Курсы были сущим наказанием.
Их учили писать резюме. Рей до сих пор писал их, пользуясь образцами в интернете, и получалось неплохо — во всяком случае, ничего нового он не услышал. Правда, выяснилось, что человек пять-шесть в классе очень плохо умеют писать. Практически даже совсем не умеют. Да и читали они с трудом.
Им бы надо походить на курсы для неграмотных, думал Рей. Но зачем-то их запихнули сюда.
Резюме еще были относительно полезным занятием. Все остальное очень быстро начало раздражать. Они делились на группы и должны были собирать какие-то домики из пластмассовых балок. Разыгрывали дурацкие сценки. Каждый день смотрели по одному-два фильма — пассивных и неимоверно скучных. Похоже, здесь вообще не было оборудования для интерэков, как и нормального терминала. Учительница обучала их складывать оригами, а один день они посвятили выпеканию пирожков и печенья. Кроме этого, несколько раз приходили какие-то рекламные агенты и рассказывали о продукции своих фирм, зачем — Рей так и не понял. Явился полицейский и прочитал лекцию о правилах дорожного движения для пешеходов.
Но большую часть дня курсанты просто ничего не делали. Фрау Крюгер уходила куда-то наверх, к себе в кабинет, и все оставались в классе. Некоторые особенно смелые на это время сматывались в магазин или погулять — Рей не рисковал. Его базис и так был урезан до минимума, а если учительница доложит в базис-центр, как она неоднократно грозила — для поддержания дисциплины… Нет, Рей, как и большинство, оставался сидеть в классе. Ученики активно и много общались между собой, приносили в класс какую-нибудь еду, делились друг с другом — чтобы не отставать, Рей тоже приносил то бутыль газировки, то какое-нибудь печенье. Бывали интересные разговоры, но в основном народ изнывал от скуки и мечтал только побыстрее вырваться отсюда.
— Зачем они это делают вообще? — спрашивал Рей. Большинство неоднократно проходило подобные курсы — на них безработных (а иногда и работающих) базис-граждан загоняли как минимум раз в год.
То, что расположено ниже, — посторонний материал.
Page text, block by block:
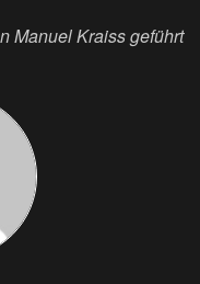
Manuel Kraiss geführt
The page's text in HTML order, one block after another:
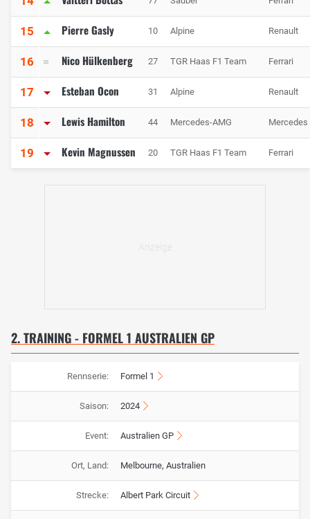
15 Pierre Gasly 10 Alpine Renault
16 Nico Hülkenberg 27 TGR Haas F1 Team Ferrari
17 Esteban Ocon 31 Alpine Renault
18 Lewis Hamilton 44 Mercedes-AMG Mercedes
19 Kevin Magnussen 20 TGR Haas F1 Team Ferrari
2. TRAINING - FORMEL 1 AUSTRALIEN GP
Rennserie: Formel 1
Saison: 2024
Event: Australien GP
Ort, Land: Melbourne, Australien
Strecke: Albert Park Circuit
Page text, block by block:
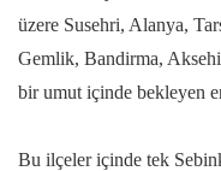
üzere Susehri, Alanya,
Gemlik, Bandirma,
bir umut içinde bekleyen
Bu ilçeler içinde tek
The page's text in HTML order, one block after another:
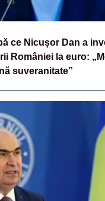
ce Nicușor Dan a
României la euro:
suveranitate”
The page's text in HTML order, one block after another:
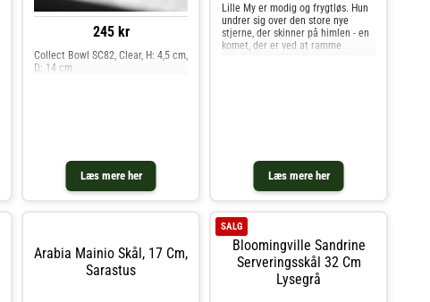
moderne elegance.Vedligeholdelse
af skålen- Ovnsikker.- Tåler
mikroovn.- Tåler opvaskemaskine..
Køb Serveringsskåle og andre
245 kr
Læs mere her
Collect Bowl SC82, Clear, H: 4,5 cm,
D: 14 cm
Læs mere her
Lille My er modig og frygtløs. Hun
undrer sig over den store nye
stjerne, der skinner på himlen - en
komet, der er ved at ramme
Arabia Mainio Skål, 17 Cm,
Sarastus
Bloomingville Sandrine
Serveringsskål 32 Cm
Lysegrå
SALG
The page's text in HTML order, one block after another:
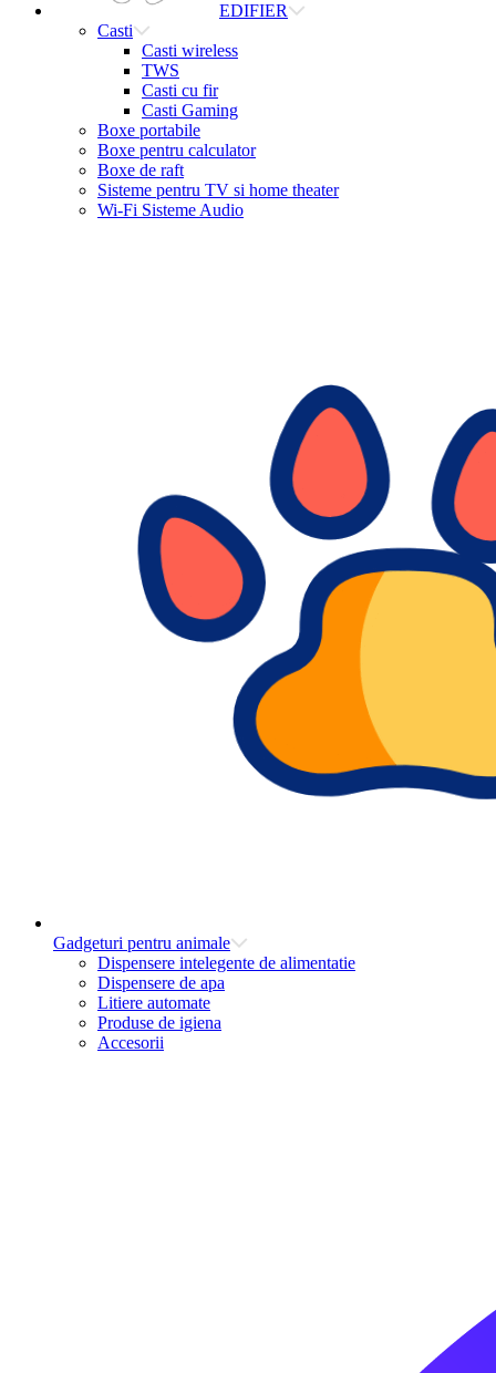
EDIFIER
Casti
Casti wireless
TWS
Casti cu fir
Casti Gaming
Boxe portabile
Boxe pentru calculator
Boxe de raft
Sisteme pentru TV si home theater
Wi-Fi Sisteme Audio
Gadgeturi pentru animale
Dispensere intelegente de alimentatie
Dispensere de apa
Litiere automate
Produse de igiena
Accesorii

Курсы социальной адаптации, курсы реабилитации, курсы самопрезентации, интернет-грамотности, коммуникации… Рей думал, что в общем-то, подобные курсы могли бы быть даже полезными — но то, чем они занимались здесь, больше походило на специальное издевательство. Унижение.
— Ну как зачем? — отвечал ему Хорст, весельчак и один из лидеров группы, — чтобы мы дома не сидели. Не бездельничали, значит, пока у нас работы нет. Меня вот в сентябре опять уволили… По полгода работаю, потом — фюить! И соответственно, сюда упекли.
Лысый коротышка с татуировками, по имени Юрген, как-то отвел Рея в сторону.
— Слышь, ты в Мунике давно живешь?
— Ну как тебе сказать… я тут вырос в окрестностях. Но давно не был. Сейчас вот где-то год живу.
— У нас тут в Харте группа подобралась… Встречаемся иногда. Знаешь, где «Егерская шляпа»?
— Вроде видел, — кивнул Рей, — кабак такой, возле аптеки.
— Точно. Там еще шляпа с перьями над входом. По четвергам в шесть вечера.
— А что вы делаете? — спросил Рей.
Юрген сморщился.
— Да у нас группа это… За национальное возрождение. Называется так. Знаешь, достало, что к нам прут все эти негры, албанцы, поляки какие-то. Если бы не они, знаешь, какой у нас базис был бы? Гарантированно по пятьсот каждому бы давали. И потом, на улицу выйти страшно, преступность, и думаешь, их сажают за убийства? Ни фига. Мы, короче, с ребятами тренируемся… бывают и реальные дела уже, но так я тебе рассказывать не буду. Подходи, а то я смотрю, ты один тусуешься. Ты же тоже немец, верно?